Gallesia

Scientific classification
- Kingdom: Plantae
- Clade: Tracheophytes
- Clade: Angiosperms
- Clade: Eudicots
- Order: Caryophyllales
- Family: Petiveriaceae
- Genus: Gallesia Casar.
- Synonyms: Crateva gorarema Vell. ; Gallesia gorazema (Vell.) Moq. ; Gallesia integrifolia var. ovata (O.C.Schmidt) Nowicke ; Gallesia ovata O.C.Schmidt ; Gallesia scorododendrum Casar. ; Thouinia integrifolia Spreng. ;

= Gallesia =

Genus of plants

Gallesia is a monotypic genus of flowering plants belonging to the family Petiveriaceae. It only contains one species; Gallesia integrifolia (Spreng.) Harms

Its native range is western South America to Brazil. It is found in the countries of Bolivia, Brazil, Ecuador and Peru.

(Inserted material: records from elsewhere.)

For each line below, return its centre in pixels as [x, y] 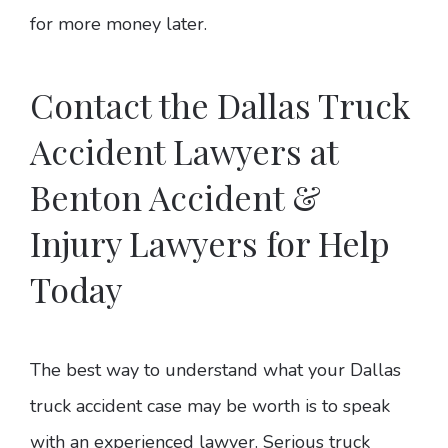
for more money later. [118, 24]
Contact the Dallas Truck [220, 105]
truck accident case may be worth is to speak [210, 406]
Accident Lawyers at [184, 151]
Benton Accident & [175, 197]
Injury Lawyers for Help [210, 243]
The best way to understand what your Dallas [215, 370]

The genus name is in honour of Giorgio Gallesio (1772–1839), an Italian botanist and researcher, The specific epithet of 'integrifolia' is a portmanteaux word of 'integra' or 'integrum' meaning undivided or entire and also 'folia' meaning foliage.
It was first described and published in Nov. Stirp. Bras. Vol.5 on page 43 in 1843.